Personal information
- Born: 5 March 1962 Ås, Norway
- Died: 30 May 2021 (aged 59) Ås, Norway

Medal record
Men's orienteering
World Championships
| Gold medal – first place | 1987 Gérardmer | Relay |
| Bronze medal – third place | 1989 Skövde | Individual |
| Gold medal – first place | 1989 Skövde | Relay |
| Silver medal – second place | 1991 Mariánské Lázně | Relay |
| Bronze medal – third place | 1997 Grimstad | Relay |
World Cup
| Gold medal – first place | 1990 | WC Overall |
| Bronze medal – third place | 1988 | WC Overall |

= Håvard Tveite =

Norwegian orienteer (1962–2021)

Håvard Tveite (5 March 1962 – 30 May 2021) was a Norwegian orienteering competitor.

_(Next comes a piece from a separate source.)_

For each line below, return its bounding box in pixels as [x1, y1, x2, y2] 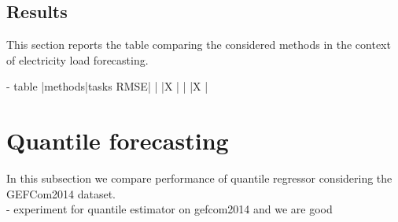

He was Relay World Champion from 1987 and 1989, and has a silver medal from 1991 and a bronze medal from 1997. He also obtained bronze in the individual course at the 1989 World Orienteering Championships.

He was winner of the overall Orienteering World Cup in 1990, and placed third in the overall cup in 1988. He represented the sports clubs Ås IL and NTHI. He won the 1989 and 1990 Jukola relay, with NTHI.

Tveite was a member of the International Orienteering Federation Map Commission. He joined the IOF Map Commission in 2002 and became Chairman of the commission in 2007. He remained as Chairman until 2017. During his term the IOF International Specifications for Orienteering Maps went through multiple important revisions as the digitalisation of mapping and map printing processes became the norm. He was awarded an IOF Silver Pin for his service to the IOF in 2017.

Tveite was also a regular contributor to the QGIS project, contributing to documentation and developing various plugins.